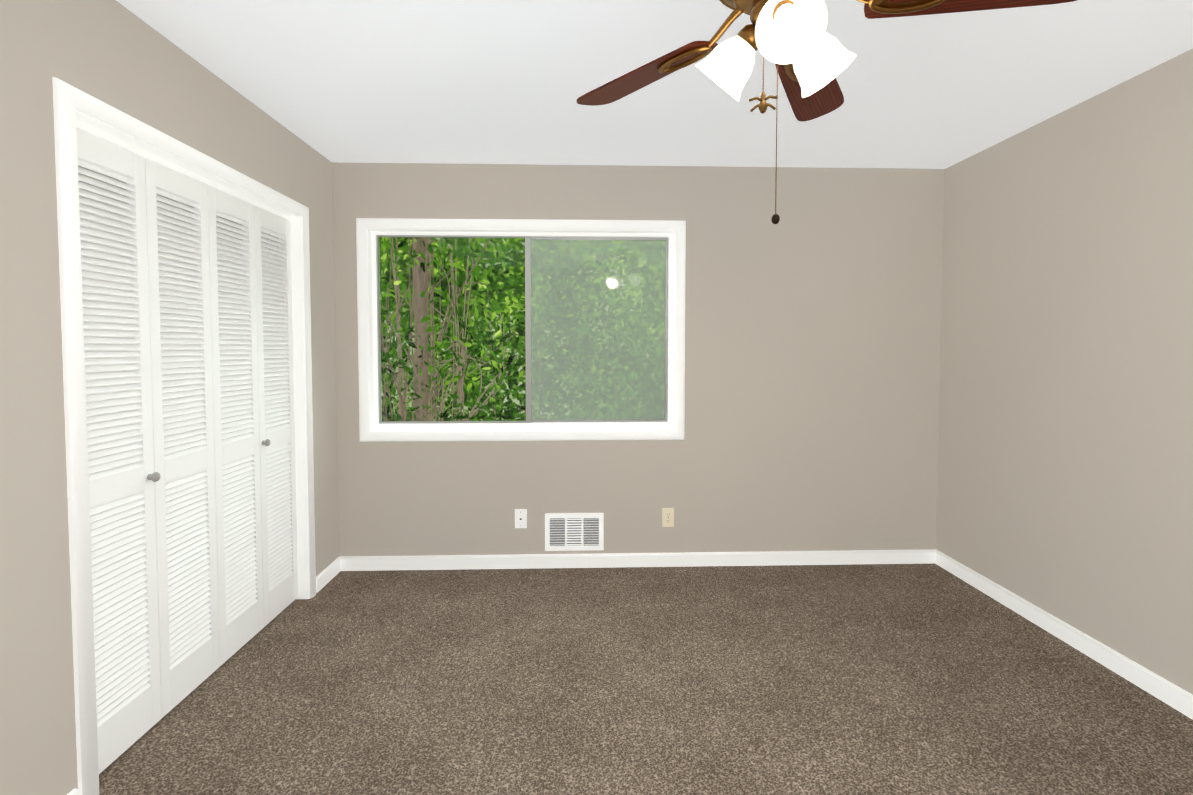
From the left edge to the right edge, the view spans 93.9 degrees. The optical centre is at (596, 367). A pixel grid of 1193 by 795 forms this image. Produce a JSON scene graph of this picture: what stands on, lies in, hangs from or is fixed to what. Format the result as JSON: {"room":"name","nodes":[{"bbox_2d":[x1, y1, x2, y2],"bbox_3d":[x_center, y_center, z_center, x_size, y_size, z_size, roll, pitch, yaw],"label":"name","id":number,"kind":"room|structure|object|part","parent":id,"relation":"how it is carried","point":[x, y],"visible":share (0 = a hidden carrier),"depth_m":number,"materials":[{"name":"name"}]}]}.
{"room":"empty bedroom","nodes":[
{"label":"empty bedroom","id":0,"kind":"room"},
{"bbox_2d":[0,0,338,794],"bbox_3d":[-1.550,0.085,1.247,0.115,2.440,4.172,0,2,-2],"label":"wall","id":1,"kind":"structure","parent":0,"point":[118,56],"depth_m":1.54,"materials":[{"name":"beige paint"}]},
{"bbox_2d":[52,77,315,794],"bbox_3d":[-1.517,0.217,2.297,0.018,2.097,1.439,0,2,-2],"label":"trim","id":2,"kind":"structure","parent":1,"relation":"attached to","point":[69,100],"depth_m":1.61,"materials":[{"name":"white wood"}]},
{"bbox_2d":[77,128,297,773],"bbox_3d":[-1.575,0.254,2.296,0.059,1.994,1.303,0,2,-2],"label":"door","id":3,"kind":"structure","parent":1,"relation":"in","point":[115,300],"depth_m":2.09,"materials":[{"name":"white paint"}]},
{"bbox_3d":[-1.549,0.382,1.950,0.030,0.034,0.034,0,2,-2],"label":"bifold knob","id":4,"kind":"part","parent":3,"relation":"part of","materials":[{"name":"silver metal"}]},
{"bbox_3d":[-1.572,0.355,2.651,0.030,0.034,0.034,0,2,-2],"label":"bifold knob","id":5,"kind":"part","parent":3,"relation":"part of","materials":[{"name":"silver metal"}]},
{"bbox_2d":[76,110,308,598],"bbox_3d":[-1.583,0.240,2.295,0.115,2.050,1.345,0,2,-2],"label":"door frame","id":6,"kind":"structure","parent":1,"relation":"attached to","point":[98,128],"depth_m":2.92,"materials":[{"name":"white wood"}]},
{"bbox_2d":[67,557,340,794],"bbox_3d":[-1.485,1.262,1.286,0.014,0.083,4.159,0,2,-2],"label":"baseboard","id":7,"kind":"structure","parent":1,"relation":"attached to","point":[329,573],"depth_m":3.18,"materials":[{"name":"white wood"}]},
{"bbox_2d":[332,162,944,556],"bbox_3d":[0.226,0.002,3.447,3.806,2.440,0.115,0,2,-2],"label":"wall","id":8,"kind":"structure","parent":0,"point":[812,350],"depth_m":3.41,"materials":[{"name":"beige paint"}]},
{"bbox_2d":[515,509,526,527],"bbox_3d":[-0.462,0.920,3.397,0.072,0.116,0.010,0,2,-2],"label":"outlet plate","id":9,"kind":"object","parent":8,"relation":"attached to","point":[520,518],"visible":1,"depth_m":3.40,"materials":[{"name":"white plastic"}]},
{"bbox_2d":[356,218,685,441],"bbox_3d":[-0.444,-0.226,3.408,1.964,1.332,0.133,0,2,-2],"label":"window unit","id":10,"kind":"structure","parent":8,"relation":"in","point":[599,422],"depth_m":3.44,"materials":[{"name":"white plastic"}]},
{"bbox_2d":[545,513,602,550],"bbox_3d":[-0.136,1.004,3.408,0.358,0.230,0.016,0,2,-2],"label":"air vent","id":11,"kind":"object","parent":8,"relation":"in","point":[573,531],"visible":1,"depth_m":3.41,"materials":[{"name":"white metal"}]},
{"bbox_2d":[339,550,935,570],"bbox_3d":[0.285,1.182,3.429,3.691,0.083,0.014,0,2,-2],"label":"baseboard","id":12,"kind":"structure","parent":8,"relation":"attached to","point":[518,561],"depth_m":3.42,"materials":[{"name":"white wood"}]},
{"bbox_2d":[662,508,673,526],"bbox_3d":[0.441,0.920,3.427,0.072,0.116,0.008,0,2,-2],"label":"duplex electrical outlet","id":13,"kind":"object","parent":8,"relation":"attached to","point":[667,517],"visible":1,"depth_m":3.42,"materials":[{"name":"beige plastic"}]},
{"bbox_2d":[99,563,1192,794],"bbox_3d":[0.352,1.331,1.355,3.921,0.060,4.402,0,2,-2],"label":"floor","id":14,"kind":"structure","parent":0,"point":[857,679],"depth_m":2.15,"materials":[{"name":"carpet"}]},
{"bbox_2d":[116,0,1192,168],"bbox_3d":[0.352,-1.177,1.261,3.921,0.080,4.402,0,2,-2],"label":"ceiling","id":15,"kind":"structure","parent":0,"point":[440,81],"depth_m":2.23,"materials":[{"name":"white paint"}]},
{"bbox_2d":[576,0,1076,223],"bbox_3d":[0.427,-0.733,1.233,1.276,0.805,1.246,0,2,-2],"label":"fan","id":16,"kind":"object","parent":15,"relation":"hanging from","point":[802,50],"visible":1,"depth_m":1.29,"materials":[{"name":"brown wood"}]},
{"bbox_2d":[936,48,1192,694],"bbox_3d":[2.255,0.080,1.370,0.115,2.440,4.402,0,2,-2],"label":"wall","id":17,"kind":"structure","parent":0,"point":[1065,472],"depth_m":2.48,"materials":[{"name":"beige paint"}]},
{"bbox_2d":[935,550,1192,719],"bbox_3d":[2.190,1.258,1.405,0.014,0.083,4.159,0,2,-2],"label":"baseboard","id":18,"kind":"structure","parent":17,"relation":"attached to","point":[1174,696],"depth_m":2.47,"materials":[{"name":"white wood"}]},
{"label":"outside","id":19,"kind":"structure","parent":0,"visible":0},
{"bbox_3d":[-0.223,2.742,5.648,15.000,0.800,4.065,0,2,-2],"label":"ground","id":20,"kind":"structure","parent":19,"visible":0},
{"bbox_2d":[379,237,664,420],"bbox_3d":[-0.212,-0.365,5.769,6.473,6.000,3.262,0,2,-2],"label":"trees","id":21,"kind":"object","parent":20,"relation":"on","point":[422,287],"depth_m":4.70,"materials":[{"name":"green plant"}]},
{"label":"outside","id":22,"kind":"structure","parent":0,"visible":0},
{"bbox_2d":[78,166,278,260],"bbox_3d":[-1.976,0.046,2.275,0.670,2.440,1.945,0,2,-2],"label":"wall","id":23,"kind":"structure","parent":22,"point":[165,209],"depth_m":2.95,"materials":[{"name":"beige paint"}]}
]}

□ □ □ □ □

◆ **Problem to solve**: Could the lines above be copied out exactly, with no image carried over?

◆ **Answer below**:
From the left edge to the right edge, the view spans 93.9 degrees. The optical centre is at (596, 367). A pixel grid of 1193 by 795 forms this image. Produce a JSON scene graph of this picture: what stands on, lies in, hangs from or is fixed to what. Format the result as JSON: {"room":"name","nodes":[{"bbox_2d":[x1, y1, x2, y2],"bbox_3d":[x_center, y_center, z_center, x_size, y_size, z_size, roll, pitch, yaw],"label":"name","id":number,"kind":"room|structure|object|part","parent":id,"relation":"how it is carried","point":[x, y],"visible":share (0 = a hidden carrier),"depth_m":number,"materials":[{"name":"name"}]}]}.
{"room":"empty bedroom","nodes":[
{"label":"empty bedroom","id":0,"kind":"room"},
{"bbox_2d":[0,0,338,794],"bbox_3d":[-1.550,0.085,1.247,0.115,2.440,4.172,0,2,-2],"label":"wall","id":1,"kind":"structure","parent":0,"point":[118,56],"depth_m":1.54,"materials":[{"name":"beige paint"}]},
{"bbox_2d":[52,77,315,794],"bbox_3d":[-1.517,0.217,2.297,0.018,2.097,1.439,0,2,-2],"label":"trim","id":2,"kind":"structure","parent":1,"relation":"attached to","point":[69,100],"depth_m":1.61,"materials":[{"name":"white wood"}]},
{"bbox_2d":[77,128,297,773],"bbox_3d":[-1.575,0.254,2.296,0.059,1.994,1.303,0,2,-2],"label":"door","id":3,"kind":"structure","parent":1,"relation":"in","point":[115,300],"depth_m":2.09,"materials":[{"name":"white paint"}]},
{"bbox_3d":[-1.549,0.382,1.950,0.030,0.034,0.034,0,2,-2],"label":"bifold knob","id":4,"kind":"part","parent":3,"relation":"part of","materials":[{"name":"silver metal"}]},
{"bbox_3d":[-1.572,0.355,2.651,0.030,0.034,0.034,0,2,-2],"label":"bifold knob","id":5,"kind":"part","parent":3,"relation":"part of","materials":[{"name":"silver metal"}]},
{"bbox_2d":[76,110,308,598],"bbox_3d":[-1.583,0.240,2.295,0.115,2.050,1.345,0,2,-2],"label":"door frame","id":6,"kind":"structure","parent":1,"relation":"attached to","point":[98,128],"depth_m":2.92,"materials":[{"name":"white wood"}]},
{"bbox_2d":[67,557,340,794],"bbox_3d":[-1.485,1.262,1.286,0.014,0.083,4.159,0,2,-2],"label":"baseboard","id":7,"kind":"structure","parent":1,"relation":"attached to","point":[329,573],"depth_m":3.18,"materials":[{"name":"white wood"}]},
{"bbox_2d":[332,162,944,556],"bbox_3d":[0.226,0.002,3.447,3.806,2.440,0.115,0,2,-2],"label":"wall","id":8,"kind":"structure","parent":0,"point":[812,350],"depth_m":3.41,"materials":[{"name":"beige paint"}]},
{"bbox_2d":[515,509,526,527],"bbox_3d":[-0.462,0.920,3.397,0.072,0.116,0.010,0,2,-2],"label":"outlet plate","id":9,"kind":"object","parent":8,"relation":"attached to","point":[520,518],"visible":1,"depth_m":3.40,"materials":[{"name":"white plastic"}]},
{"bbox_2d":[356,218,685,441],"bbox_3d":[-0.444,-0.226,3.408,1.964,1.332,0.133,0,2,-2],"label":"window unit","id":10,"kind":"structure","parent":8,"relation":"in","point":[599,422],"depth_m":3.44,"materials":[{"name":"white plastic"}]},
{"bbox_2d":[545,513,602,550],"bbox_3d":[-0.136,1.004,3.408,0.358,0.230,0.016,0,2,-2],"label":"air vent","id":11,"kind":"object","parent":8,"relation":"in","point":[573,531],"visible":1,"depth_m":3.41,"materials":[{"name":"white metal"}]},
{"bbox_2d":[339,550,935,570],"bbox_3d":[0.285,1.182,3.429,3.691,0.083,0.014,0,2,-2],"label":"baseboard","id":12,"kind":"structure","parent":8,"relation":"attached to","point":[518,561],"depth_m":3.42,"materials":[{"name":"white wood"}]},
{"bbox_2d":[662,508,673,526],"bbox_3d":[0.441,0.920,3.427,0.072,0.116,0.008,0,2,-2],"label":"duplex electrical outlet","id":13,"kind":"object","parent":8,"relation":"attached to","point":[667,517],"visible":1,"depth_m":3.42,"materials":[{"name":"beige plastic"}]},
{"bbox_2d":[99,563,1192,794],"bbox_3d":[0.352,1.331,1.355,3.921,0.060,4.402,0,2,-2],"label":"floor","id":14,"kind":"structure","parent":0,"point":[857,679],"depth_m":2.15,"materials":[{"name":"carpet"}]},
{"bbox_2d":[116,0,1192,168],"bbox_3d":[0.352,-1.177,1.261,3.921,0.080,4.402,0,2,-2],"label":"ceiling","id":15,"kind":"structure","parent":0,"point":[440,81],"depth_m":2.23,"materials":[{"name":"white paint"}]},
{"bbox_2d":[576,0,1076,223],"bbox_3d":[0.427,-0.733,1.233,1.276,0.805,1.246,0,2,-2],"label":"fan","id":16,"kind":"object","parent":15,"relation":"hanging from","point":[802,50],"visible":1,"depth_m":1.29,"materials":[{"name":"brown wood"}]},
{"bbox_2d":[936,48,1192,694],"bbox_3d":[2.255,0.080,1.370,0.115,2.440,4.402,0,2,-2],"label":"wall","id":17,"kind":"structure","parent":0,"point":[1065,472],"depth_m":2.48,"materials":[{"name":"beige paint"}]},
{"bbox_2d":[935,550,1192,719],"bbox_3d":[2.190,1.258,1.405,0.014,0.083,4.159,0,2,-2],"label":"baseboard","id":18,"kind":"structure","parent":17,"relation":"attached to","point":[1174,696],"depth_m":2.47,"materials":[{"name":"white wood"}]},
{"label":"outside","id":19,"kind":"structure","parent":0,"visible":0},
{"bbox_3d":[-0.223,2.742,5.648,15.000,0.800,4.065,0,2,-2],"label":"ground","id":20,"kind":"structure","parent":19,"visible":0},
{"bbox_2d":[379,237,664,420],"bbox_3d":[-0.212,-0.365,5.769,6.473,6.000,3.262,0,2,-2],"label":"trees","id":21,"kind":"object","parent":20,"relation":"on","point":[422,287],"depth_m":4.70,"materials":[{"name":"green plant"}]},
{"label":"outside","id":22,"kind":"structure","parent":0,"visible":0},
{"bbox_2d":[78,166,278,260],"bbox_3d":[-1.976,0.046,2.275,0.670,2.440,1.945,0,2,-2],"label":"wall","id":23,"kind":"structure","parent":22,"point":[165,209],"depth_m":2.95,"materials":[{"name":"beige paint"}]}
]}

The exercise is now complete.